Perugia ~ Capital of Umbria
  Perugia, famous for its chocolate, is one of Italy's most fascinating and historic towns with its Etruscan, Roman, Romanesque and Gothic architecture.
  Perugia is the capital city of the region of Umbria and of the province of Perugia. It was founded by the Umbrians in the prehistoric epoch. The Etruscans arrived between the 6th and 5th century B.C.
  One of the main tourist attractions of the medieval old town is the Fontana Maggiore (Great Fountain) in the central Piazza IV Noviembre. An impressive work of art, the upper stone basin consists of 24 red marble panels separated by 24 marble statues, carved by the famous sculptor Nicola Pisano (sometimes called "the father of modern plastic art") and his son, Giovanni.
  The Galleria Nazionale dell' Umbria is one of the finest museums in Italy, with works by native son Pietro Vannunci, called il Perugino .

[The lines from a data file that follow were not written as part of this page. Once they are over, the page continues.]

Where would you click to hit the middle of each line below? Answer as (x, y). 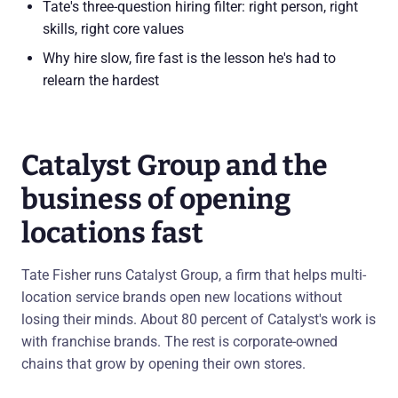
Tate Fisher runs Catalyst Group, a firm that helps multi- (194, 275)
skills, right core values (113, 29)
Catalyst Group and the (175, 165)
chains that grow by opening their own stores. (163, 364)
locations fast (112, 233)
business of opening (156, 199)
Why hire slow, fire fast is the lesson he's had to (189, 58)
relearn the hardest (101, 80)

Assisi , birthplace of the Franciscan and Benedictine orders, is remarkable for its beauty and spirituality. Ideally placed on the rise to Mount Subasio, this purple-fringed Umbrian hill town retains a mystical air.
  Friars in brown habits and belts of knotted rope and nuns in their traditional habits wander the serene streets.
  Making a pilgrimage here is one of the highlights of a visit to Umbria.

The Miracle of the Spring
by Giotto

St. Francis of Assisi

  St. Francis put this town on the map. He founded the Franciscan order and shares honors with St. Catherine of Siena as the patron saint of Italy.
  The Basilica of San Francesco , one of Italy's foremost monuments, was built between 1228 and 1253 AD. The short period of its construction, rare for a church of this size, is often explained as a measure of the great love that the people of the time had for St. Francis.
  By the mid 1400's pilgrims were flocking to Assisi from all parts of Europe and today the walled medieval town and its grand basilica are among the most visited of Christian shrines.
  The Basilica contains the famous frescoes of Giotto, Cimabue and Lorenzetti.

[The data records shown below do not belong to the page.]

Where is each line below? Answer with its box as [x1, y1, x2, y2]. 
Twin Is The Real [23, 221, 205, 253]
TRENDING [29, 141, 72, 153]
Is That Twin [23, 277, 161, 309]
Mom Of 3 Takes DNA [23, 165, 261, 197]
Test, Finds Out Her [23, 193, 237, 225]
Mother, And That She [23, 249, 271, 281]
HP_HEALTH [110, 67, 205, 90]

  Most visitors also appreciate and enjoy the many artist workshops and craft shops in Assisi.

The "Porziuncola"

  St. Francis was especially fond of a small chapel in the Umbrian plain below Assisi, dedicated to St. Mary of the Angels, and popularly known as the "Porziuncola" , or small portion. It was the property of the Benedictine monastery of Monte Subasio. This was Francis's favorite place, and home for many years.
  We visit that chapel, now housed inside the massive Patriarchal Basilica in the town of Santa Maria degli Angeli .
  It was in the little chapel of St. Mary of the Angels that Saint Clare received her habit.
  The Chapel of the Transitus marks the spot where Francis died during the night of October 3, 1226.